TASK DATA:
------------------------------------------------------------------------

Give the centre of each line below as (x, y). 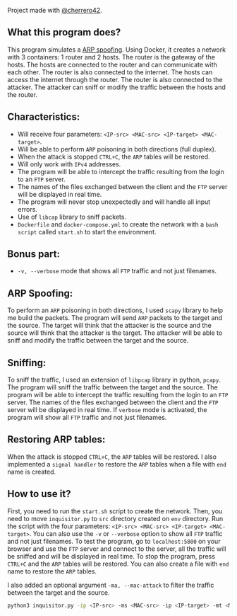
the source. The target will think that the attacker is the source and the (109, 326)
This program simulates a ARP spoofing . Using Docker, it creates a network (117, 50)
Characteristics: (44, 117)
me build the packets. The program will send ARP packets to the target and (115, 318)
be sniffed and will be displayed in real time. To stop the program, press (111, 556)
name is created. (32, 472)
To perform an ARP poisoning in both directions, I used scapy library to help (115, 310)
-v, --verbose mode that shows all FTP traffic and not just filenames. (117, 271)
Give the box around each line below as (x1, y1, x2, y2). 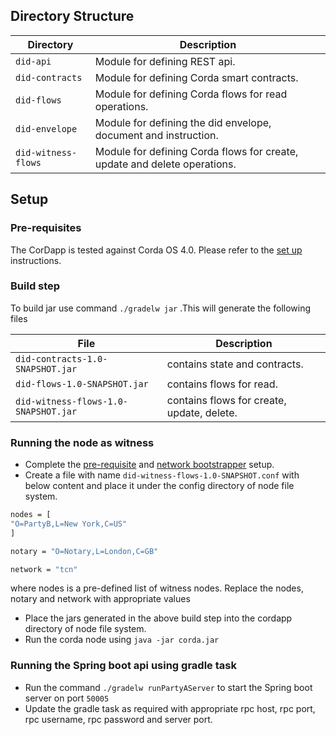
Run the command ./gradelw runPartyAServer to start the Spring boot (24, 681, 313, 693)
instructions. (10, 254, 62, 266)
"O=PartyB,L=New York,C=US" (10, 519, 128, 529)
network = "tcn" (10, 564, 78, 574)
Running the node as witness (10, 435, 155, 449)
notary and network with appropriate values (10, 593, 191, 605)
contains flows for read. (166, 377, 278, 391)
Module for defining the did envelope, (94, 115, 272, 129)
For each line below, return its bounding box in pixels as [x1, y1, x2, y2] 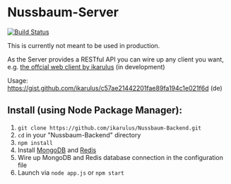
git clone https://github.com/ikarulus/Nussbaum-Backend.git [17, 125, 202, 132]
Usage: [7, 76, 28, 85]
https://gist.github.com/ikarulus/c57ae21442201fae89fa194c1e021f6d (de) [7, 84, 223, 92]
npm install [17, 139, 53, 146]
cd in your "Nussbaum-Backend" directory [17, 130, 141, 139]
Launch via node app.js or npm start [17, 168, 125, 177]
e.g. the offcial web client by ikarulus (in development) [7, 62, 165, 71]
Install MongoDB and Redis [17, 146, 97, 154]
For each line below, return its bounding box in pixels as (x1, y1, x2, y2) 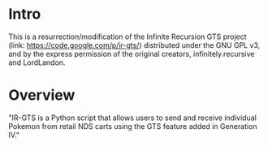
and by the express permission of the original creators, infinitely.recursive (8, 49, 255, 58)
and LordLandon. (8, 58, 66, 67)
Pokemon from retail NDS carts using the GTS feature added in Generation (8, 121, 257, 131)
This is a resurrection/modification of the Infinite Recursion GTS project (8, 32, 247, 41)
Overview (8, 86, 76, 105)
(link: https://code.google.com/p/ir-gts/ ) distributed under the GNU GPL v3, (8, 40, 261, 49)
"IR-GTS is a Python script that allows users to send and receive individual (8, 113, 257, 122)
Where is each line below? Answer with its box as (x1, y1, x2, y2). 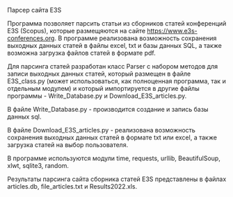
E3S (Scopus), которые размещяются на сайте (7, 27, 146, 35)
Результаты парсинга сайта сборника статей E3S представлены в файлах (7, 175, 227, 183)
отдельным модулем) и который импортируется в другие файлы (7, 85, 200, 92)
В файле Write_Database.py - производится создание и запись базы (7, 105, 209, 113)
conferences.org (7, 34, 55, 42)
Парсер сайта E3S (7, 6, 62, 14)
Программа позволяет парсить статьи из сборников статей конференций (7, 19, 227, 27)
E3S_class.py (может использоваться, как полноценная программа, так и (7, 77, 226, 85)
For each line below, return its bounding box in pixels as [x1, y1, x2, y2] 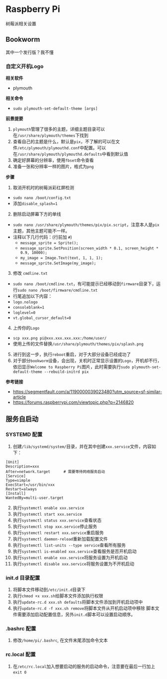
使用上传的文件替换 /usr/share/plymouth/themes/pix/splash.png [12, 341, 144, 347]
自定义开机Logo [5, 63, 44, 70]
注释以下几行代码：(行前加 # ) [12, 234, 73, 240]
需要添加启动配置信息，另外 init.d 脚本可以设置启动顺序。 [17, 611, 136, 618]
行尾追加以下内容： [12, 293, 53, 299]
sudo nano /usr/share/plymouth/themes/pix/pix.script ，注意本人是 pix [12, 222, 160, 227]
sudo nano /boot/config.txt [12, 196, 71, 201]
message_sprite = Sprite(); [20, 240, 79, 246]
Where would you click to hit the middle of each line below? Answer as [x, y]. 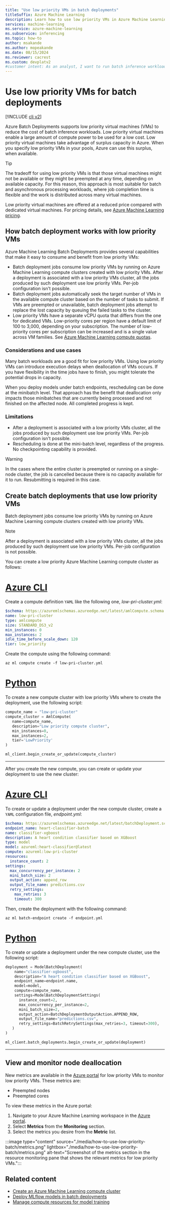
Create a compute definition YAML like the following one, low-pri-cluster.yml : [84, 602]
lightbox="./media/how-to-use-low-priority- [92, 1147]
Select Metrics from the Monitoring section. [59, 1126]
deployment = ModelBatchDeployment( [44, 967]
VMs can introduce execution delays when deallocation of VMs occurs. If [81, 367]
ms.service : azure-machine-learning [44, 29]
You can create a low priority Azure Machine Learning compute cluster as [82, 562]
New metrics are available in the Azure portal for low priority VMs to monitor [85, 1075]
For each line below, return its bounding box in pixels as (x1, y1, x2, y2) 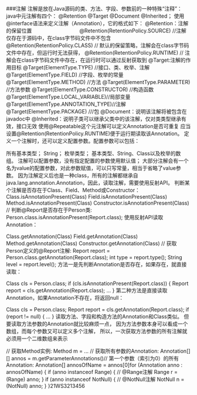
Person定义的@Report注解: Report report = (6, 247, 110, 254)
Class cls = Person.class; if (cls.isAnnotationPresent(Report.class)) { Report (6, 280, 189, 287)
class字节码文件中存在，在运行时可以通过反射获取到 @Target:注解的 (21, 56, 186, 63)
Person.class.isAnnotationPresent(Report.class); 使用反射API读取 (6, 214, 164, 220)
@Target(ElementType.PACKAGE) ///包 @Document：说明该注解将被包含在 (6, 108, 187, 115)
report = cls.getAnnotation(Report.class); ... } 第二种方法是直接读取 (6, 287, 168, 294)
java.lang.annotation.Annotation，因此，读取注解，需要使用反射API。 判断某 (6, 179, 190, 186)
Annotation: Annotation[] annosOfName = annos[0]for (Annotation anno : (6, 361, 183, 369)
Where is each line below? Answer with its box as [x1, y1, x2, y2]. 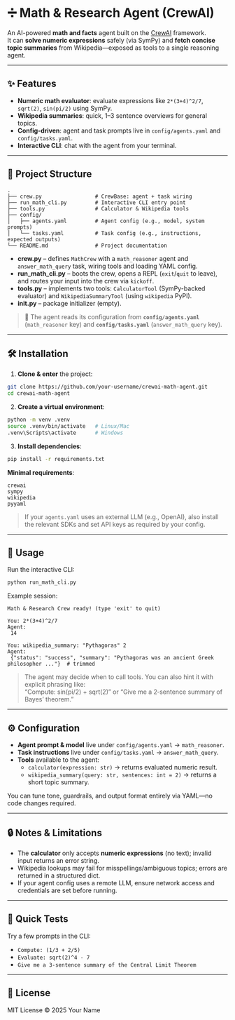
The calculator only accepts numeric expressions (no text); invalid [17, 849, 212, 857]
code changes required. [7, 799, 76, 807]
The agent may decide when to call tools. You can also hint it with [24, 673, 214, 681]
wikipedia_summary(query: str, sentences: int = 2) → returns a [27, 770, 217, 779]
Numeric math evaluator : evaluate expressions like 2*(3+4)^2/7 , [17, 96, 204, 105]
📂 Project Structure [7, 168, 92, 180]
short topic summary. [27, 778, 90, 786]
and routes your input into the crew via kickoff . [17, 276, 155, 285]
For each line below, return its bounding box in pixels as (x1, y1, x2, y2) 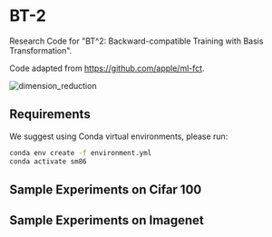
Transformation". (9, 44, 73, 55)
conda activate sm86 (9, 156, 88, 166)
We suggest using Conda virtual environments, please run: (9, 131, 228, 142)
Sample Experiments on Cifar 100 (9, 182, 202, 197)
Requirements (9, 106, 91, 123)
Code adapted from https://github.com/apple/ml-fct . (9, 63, 206, 74)
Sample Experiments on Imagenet (9, 212, 204, 228)
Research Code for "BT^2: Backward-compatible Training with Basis (9, 35, 264, 46)
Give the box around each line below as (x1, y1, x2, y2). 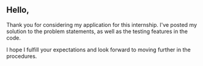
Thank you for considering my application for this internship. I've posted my (6, 21, 197, 28)
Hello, (6, 5, 29, 15)
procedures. (6, 52, 37, 60)
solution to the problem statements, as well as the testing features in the (6, 28, 188, 35)
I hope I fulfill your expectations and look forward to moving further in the (6, 46, 191, 53)
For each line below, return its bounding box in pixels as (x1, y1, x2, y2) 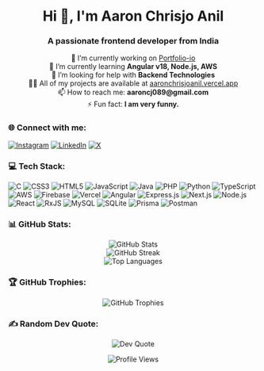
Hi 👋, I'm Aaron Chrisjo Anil (42, 7, 224, 25)
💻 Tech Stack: (8, 160, 66, 171)
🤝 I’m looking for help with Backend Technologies (51, 71, 216, 80)
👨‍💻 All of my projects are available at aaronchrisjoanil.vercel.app (28, 78, 239, 88)
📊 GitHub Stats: (8, 219, 71, 229)
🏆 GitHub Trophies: (8, 277, 86, 288)
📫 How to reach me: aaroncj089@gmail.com (58, 87, 209, 98)
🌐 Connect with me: (8, 122, 87, 133)
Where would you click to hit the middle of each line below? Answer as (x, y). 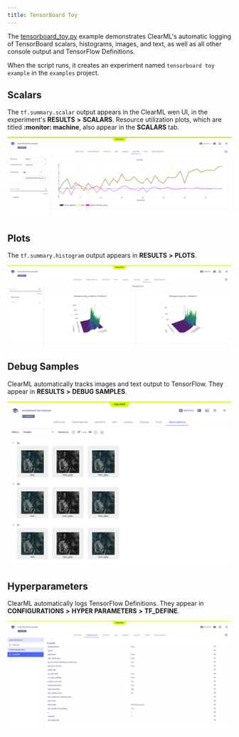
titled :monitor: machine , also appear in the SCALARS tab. (94, 127)
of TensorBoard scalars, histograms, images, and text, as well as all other (115, 43)
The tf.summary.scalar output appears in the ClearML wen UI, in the (108, 112)
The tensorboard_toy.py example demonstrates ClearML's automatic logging (119, 36)
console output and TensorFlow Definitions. (71, 51)
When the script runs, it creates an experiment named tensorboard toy (111, 65)
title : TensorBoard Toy (43, 15)
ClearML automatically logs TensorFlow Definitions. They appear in (106, 603)
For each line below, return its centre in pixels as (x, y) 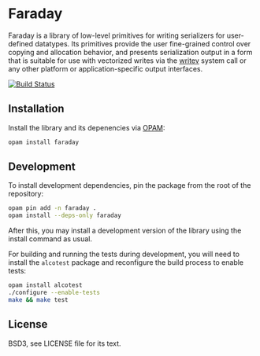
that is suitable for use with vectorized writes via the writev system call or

------------------------------------------------------------------------

YOUR TASK:
Take every line in the preceding listing that contains "share" and copy it.

ANSWER BELOW:
使用上传的文件替换 /usr/share/plymouth/themes/pix/splash.png [12, 341, 144, 347]
sudo nano /usr/share/plymouth/themes/pix/pix.script ，注意本人是 pix [12, 222, 160, 227]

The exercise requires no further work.